A string of unexpected, even odd, overtures from North Korea to its neighbors in recent days is fueling speculation that the isolated nation and its mercurial leader could be seeking to broaden its diplomatic options elsewhere in the region to account for a cooling relationship with Pyongyang’s principal ally, China.
The communist nation announced Monday it would send 150 cheerleaders to the Asian Games, the continent’s largest sporting event, which will be held in Incheon, South Korea, in September. But the goodwill gesture — which appears insignificant, if not comical, on its face — comes days after North Korea called for reunification with South Korea through a federal formula that would allow for the two countries to maintain their separate ideologies and social systems.
The steps are a departure from the bellicose rhetoric and saber rattling from the regime of Kim Jong-un, which last year declared a “state of war” against its neighbor and in recent weeks has test-fired missiles in the face of what appear to be warming relations between China and South Korea.
In developments with wider regional implications, North Korea also this month entered into talks with Japan centering on a lengthy dispute over 17 Japanese citizens kidnapped and held in the North since the Cold War.

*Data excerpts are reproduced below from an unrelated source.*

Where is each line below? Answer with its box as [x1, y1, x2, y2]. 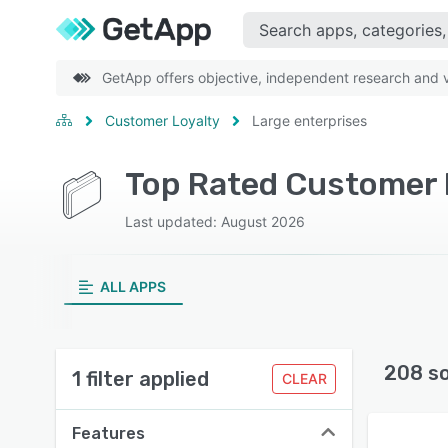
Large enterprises [252, 112, 367, 129]
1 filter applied [72, 367, 209, 391]
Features [72, 424, 145, 443]
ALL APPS [99, 278, 166, 295]
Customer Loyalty [105, 112, 220, 129]
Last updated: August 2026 [124, 213, 305, 230]
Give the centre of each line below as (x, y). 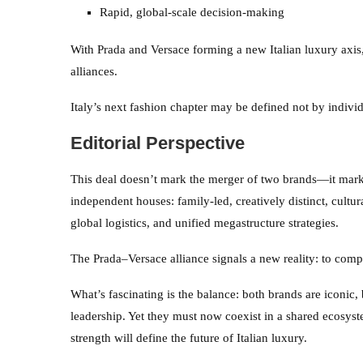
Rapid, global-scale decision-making (192, 12)
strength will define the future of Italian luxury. (189, 337)
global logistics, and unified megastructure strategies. (205, 222)
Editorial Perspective (158, 143)
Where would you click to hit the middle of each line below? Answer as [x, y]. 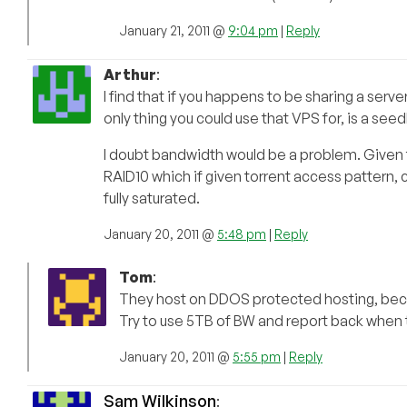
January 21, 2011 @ [174, 31]
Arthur [130, 75]
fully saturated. [152, 199]
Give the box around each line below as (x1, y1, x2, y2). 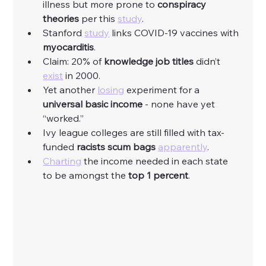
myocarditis (43, 41, 94, 53)
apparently (158, 141, 208, 153)
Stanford (43, 27, 85, 39)
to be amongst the (43, 169, 126, 182)
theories (43, 12, 80, 25)
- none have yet (142, 98, 218, 110)
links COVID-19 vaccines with (109, 27, 242, 39)
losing (97, 84, 125, 96)
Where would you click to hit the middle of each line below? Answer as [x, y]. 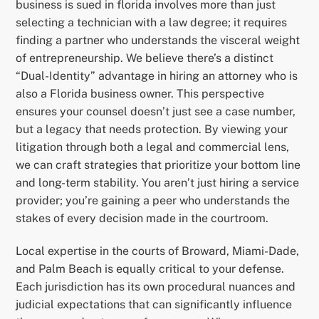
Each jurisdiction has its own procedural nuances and [156, 286]
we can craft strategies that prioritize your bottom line [158, 165]
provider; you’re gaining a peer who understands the [153, 201]
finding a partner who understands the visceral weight [158, 41]
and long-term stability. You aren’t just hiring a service [158, 183]
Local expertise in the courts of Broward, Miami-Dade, [158, 251]
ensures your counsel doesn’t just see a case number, [156, 112]
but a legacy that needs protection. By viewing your [152, 130]
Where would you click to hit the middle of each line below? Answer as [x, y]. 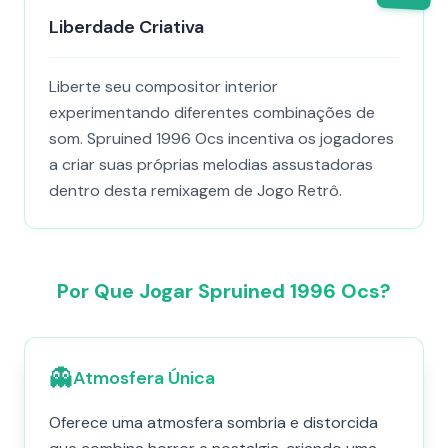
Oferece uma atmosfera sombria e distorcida [213, 422]
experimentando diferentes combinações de [212, 112]
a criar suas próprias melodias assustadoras [211, 164]
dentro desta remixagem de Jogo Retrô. [195, 190]
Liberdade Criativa [126, 27]
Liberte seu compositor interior [163, 86]
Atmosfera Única [144, 378]
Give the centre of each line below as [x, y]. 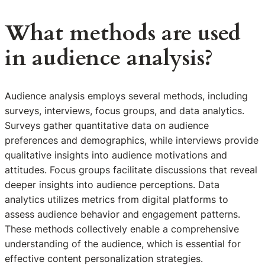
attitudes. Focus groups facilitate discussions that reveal [131, 170]
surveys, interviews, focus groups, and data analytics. [125, 111]
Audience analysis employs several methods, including [126, 96]
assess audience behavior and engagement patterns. [122, 214]
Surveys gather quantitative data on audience [107, 126]
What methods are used [123, 33]
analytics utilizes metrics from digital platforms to [117, 200]
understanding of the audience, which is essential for [123, 244]
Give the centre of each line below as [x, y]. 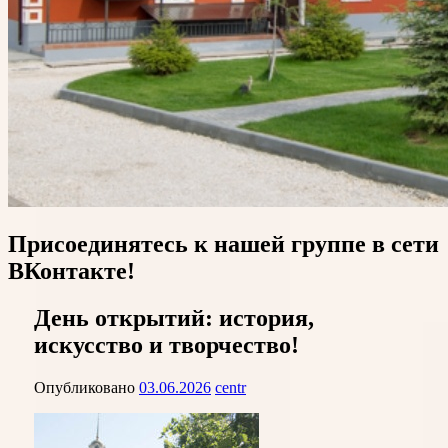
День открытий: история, [174, 317]
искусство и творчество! [166, 344]
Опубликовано [86, 387]
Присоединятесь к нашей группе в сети [223, 243]
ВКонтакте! [71, 270]
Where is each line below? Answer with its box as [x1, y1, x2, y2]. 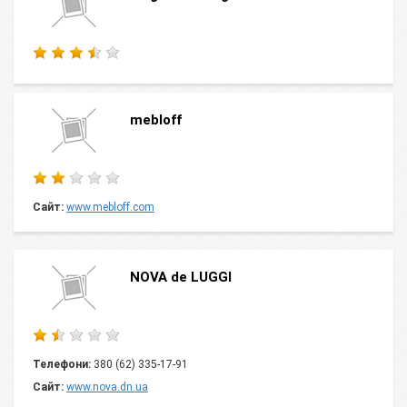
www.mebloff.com [66, 201, 154, 213]
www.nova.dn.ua [66, 381, 148, 393]
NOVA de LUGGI [130, 269, 232, 285]
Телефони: [33, 358, 91, 371]
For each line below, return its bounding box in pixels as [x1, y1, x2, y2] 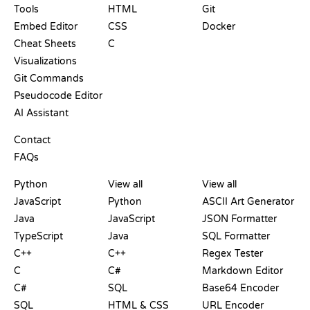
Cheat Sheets [14, 38, 76, 51]
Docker [202, 21, 235, 33]
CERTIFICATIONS [108, 166, 185, 176]
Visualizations [14, 55, 77, 68]
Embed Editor [14, 21, 77, 33]
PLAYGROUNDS [14, 166, 86, 176]
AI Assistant [14, 107, 69, 120]
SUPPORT [14, 122, 59, 132]

And in April, North Korea signed a trade agreement with Russia that calls for a $1 billion increase in bilateral commerce by 2020.
James Person, a historian and coordinator of the North Korean International Documentation Project for the Wilson Center, a Washington-based think tank, said North Korea’s Mr. Kim is trying to build up his ties with other nations because he wants to wean his country off its trade dependency on China.
“I think we are going to see, perhaps, a flurry of diplomatic activity by North Korea,” he said.
Ellen Kim, a Center for Strategic and International Studies national security analyst specializing in U.S.-Korean relations, noted that friction between Beijing and Pyongyang is motivating North Korea to strengthen its relationships with other countries.
The actions have been received well in some quarters. Japan last week lifted some unilateral, if symbolic, sanctions against North Korea in response to the offer to discuss the return of its kidnapped citizens — which Japanese officials have long held is a priority before any type of normalization of relations can be considered.
That diplomatic agreement will prove beneficial for both countries, Ms. Kim said.
“There’s a huge incentive for both Japan and North Korea to talk about the kidnapped victims on the Japan side and North Korea trying to get some kind of deal out of it,” she said.
In addition to Japan, President Vladimir Putin has paid increasing attention to Russia’s former Cold War ally, with promises of increased diplomatic and economic engagement amid an ongoing showdown with the West over Ukraine. Last month, Mr. Putin engineered a vote in his country’s parliament to forgive 90 percent of Soviet-era debt owed by North Korea as the Russian leader attempts to negotiate construction of a gas pipeline through North Korea and into South Korea.
The thawing relations couldn’t come at a better time for officials in Pyongyang, who are suddenly eager to counterbalance their trade-dependent relationship with China, which provides support to North Korea to maintain stability on their shared 800-mile border, according to Mr. Person.
The Chinese “are content with just keeping the North Koreans afloat so that their economic development is not jeopardized,” he said. “Their problem, though, is that the Chinese are starting to get frustrated now because they see North Korea militarism is causing damage.”
Chinese frustration mounted earlier this year after North Korea pursued its third test of a nuclear weapon — the first under the Kim regime — in open defiance of Beijing.
Volatility in the North Korean government led to the embarrassing disclosure in May that China has prepared contingency plans in the event the unstable Kim regime collapses.
Indications of China’s frustration with Mr. Kim can be seen in a visit last week to the peninsula by Chinese President Xi Jinping, who has historically paid his respects to North Korea first before visiting Seoul. Mr. Xi this time chose to engage in a dialogue with the South Korean government first, which some analysts see as a calculated slight against North Korea.
Pyongyang, in a statement of its own, test-fired rockets and missiles from its east coast.
It’s unclear if South Korea is willing to engage in diplomatic talks with the North. A July 6 Korean Central News Agency statement calls for “realizing the cause of national reunification,” and the two sides this year entered into their highest-level engagement in seven years. Talks, encouraged by the U.S. State Department, focused on a plan to allow reunions of families that have been split between the two Koreas for more than 60 years — since the 1950-1953 Korean War ended without a peace treaty.
But Seoul has insisted on North Korean demilitarization as a condition of negotiations, while the North wants its neighbor to abandon its military cooperation with the United States, which still has 28,500 troops stationed in the country.
Equally unclear is how the fluctuating alliances could affect the so-called “six-party talks” to persuade North Korea to abandon its nuclear ambitions — a goal that Beijing has supported but which could be at least temporarily subverted if relations continue to warm between Moscow and North Korea.
“The ultimate goal for South Korea is that North Koreans reaffirm their commitment to the denationalization process,” Ms. Kim said.
That may not be an easy feat to achieve, Mr. Person said.
“You don’t see a lot of lasting positive results from these short-term improvements in relations,” Mr. Person said. “The problem is that there are so many sensitivities. One perceived insult could lead to a derailment of these improvements in relations.”